Kleiner Waffenschein ist heiß begehrt - Massiver Anstieg der Interessenten

Hann. Münden. Immer mehr Bürger wollen sich offenbar mit Schreckschusswaffen ausrüsten und interessieren sich für den Kleinen Waffenschein, der dafür notwendig ist.

Die Nachfrage nach dem sogenannten Kleinen Waffenschein ist derzeit groß. Seit Mitte bis Ende des vergangenen Jahres werde dieses Dokument verstärkt angefragt, sagt Jörg Golde vom Ordnungsamt der Stadt Hann. Münden.

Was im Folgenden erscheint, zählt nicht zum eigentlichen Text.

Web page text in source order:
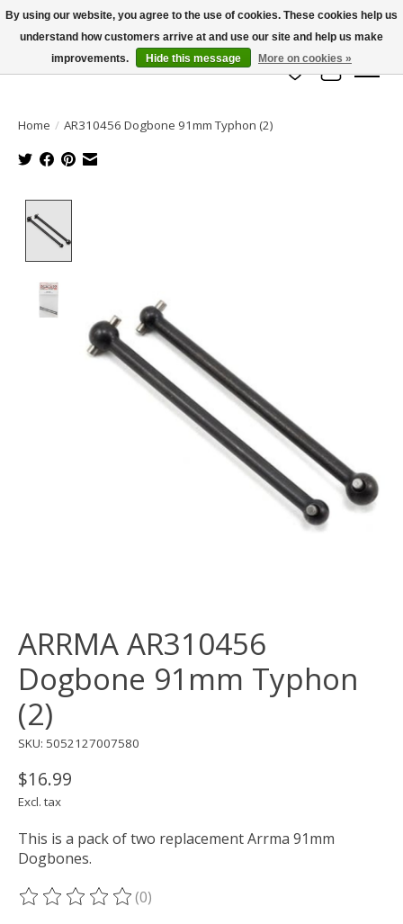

„Seit den Vorfällen in Köln und Hannover zum Jahreswechsel gibt es einen massiven Anstieg der Interessenten“, so Golde. Es sei wohl das subjektive Unsicherheitsgefühl, das dafür sorge, „dass die Bürger den Kleinen Waffenschein stärker nachfragen“. Der Kleine Waffenschein berechtigt zum Führen einer Schreckschusswaffe. Nach Angaben der Stadt Hann.Münden wurden im Jahr 2015 in Hann.Münden neun Kleine Waffenscheine ausgestellt, davon seien es pro Jahr zwei gewesen, sagt Jörg Golde.

Auch der Landkreis Göttingen, der als Waffenbehörde auch für Dransfeld und Staufenberg zuständig ist, meldet einen Anstieg der ausgestellten Kleinen Waffenscheine. Im Jahr 2014 seien zwölf Scheine ausgestellt worden, teilt die stellvertretende Landkreissprecherin Andrea Riedel-Elsner mit.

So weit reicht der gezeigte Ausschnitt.